(PROVIDED RECORDS)

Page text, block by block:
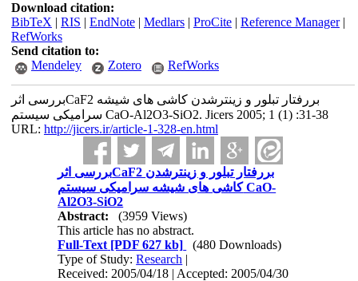
Download citation:
BibTeX | RIS | EndNote| Medlars| ProCite| Reference Manager|
RefWorks
Send citation to:
Mendeley
Zotero RefWorks
بررسی اثرCaF2 بررفتار تبلور و زینترشدن کاشی های شیشه
سرامیکی سیستم CaO-Al2O3-SiO2. Jicers 2005; 1 (1) :31-38
URL: http://jicers.ir/article-1-328-en.html
بررسی اثرCaF2 بررفتار تبلور و زینترشدن
کاشی های شیشه سرامیکی سیستم CaO-
Al2O3-SiO2
Abstract:
(3959 Views)
This article has no abstract.
Full-Text [PDF 627 kb]
(480 Downloads)
Type of Study:Research |
Received: 2005/04/18 | Accepted: 2005/04/30
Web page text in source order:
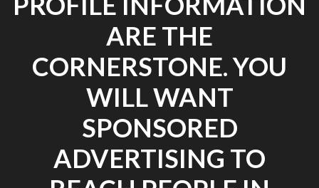
ARE THE
CORNERSTONE. YOU
WILL WANT
SPONSORED
ADVERTISING TO
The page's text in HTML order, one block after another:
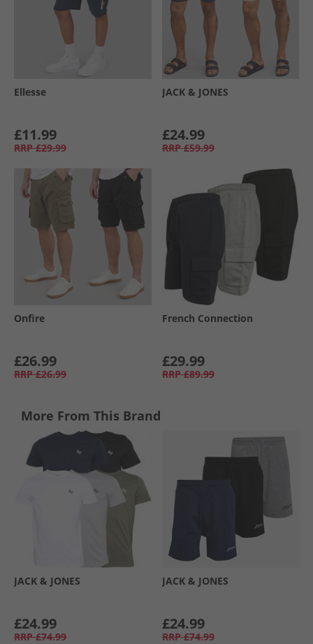
Ellesse
£11.99
RRP £29.99
JACK & JONES
£24.99
RRP £59.99
Onfire
£26.99
RRP £26.99
French Connection
£29.99
RRP £89.99
More From This Brand
JACK & JONES
£24.99
RRP £74.99
JACK & JONES
£24.99
RRP £74.99
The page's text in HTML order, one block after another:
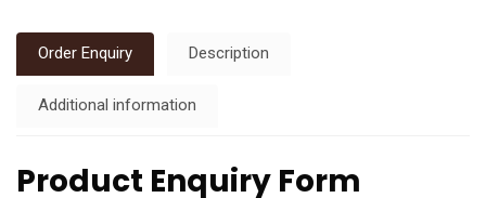
Order Enquiry Description
Additional information
Product Enquiry Form

(End PROVIDED RECORDS)

INSTRUCTIONS TO FOLLOW: Your response must reproduce every line of the data exactly, with images omitted.

REPLY:
Page text, block by block:
Download citation:
BibTeX | RIS | EndNote| Medlars| ProCite| Reference Manager|
RefWorks
Send citation to:
Mendeley
Zotero RefWorks
بررسی اثرCaF2 بررفتار تبلور و زینترشدن کاشی های شیشه
سرامیکی سیستم CaO-Al2O3-SiO2. Jicers 2005; 1 (1) :31-38
URL: http://jicers.ir/article-1-328-en.html
بررسی اثرCaF2 بررفتار تبلور و زینترشدن
کاشی های شیشه سرامیکی سیستم CaO-
Al2O3-SiO2
Abstract:
(3959 Views)
This article has no abstract.
Full-Text [PDF 627 kb]
(480 Downloads)
Type of Study:Research |
Received: 2005/04/18 | Accepted: 2005/04/30
Web page text in source order:
ARE THE
CORNERSTONE. YOU
WILL WANT
SPONSORED
ADVERTISING TO
The page's text in HTML order, one block after another:
Ellesse
£11.99
RRP £29.99
JACK & JONES
£24.99
RRP £59.99
Onfire
£26.99
RRP £26.99
French Connection
£29.99
RRP £89.99
More From This Brand
JACK & JONES
£24.99
RRP £74.99
JACK & JONES
£24.99
RRP £74.99
The page's text in HTML order, one block after another:
Order Enquiry Description
Additional information
Product Enquiry Form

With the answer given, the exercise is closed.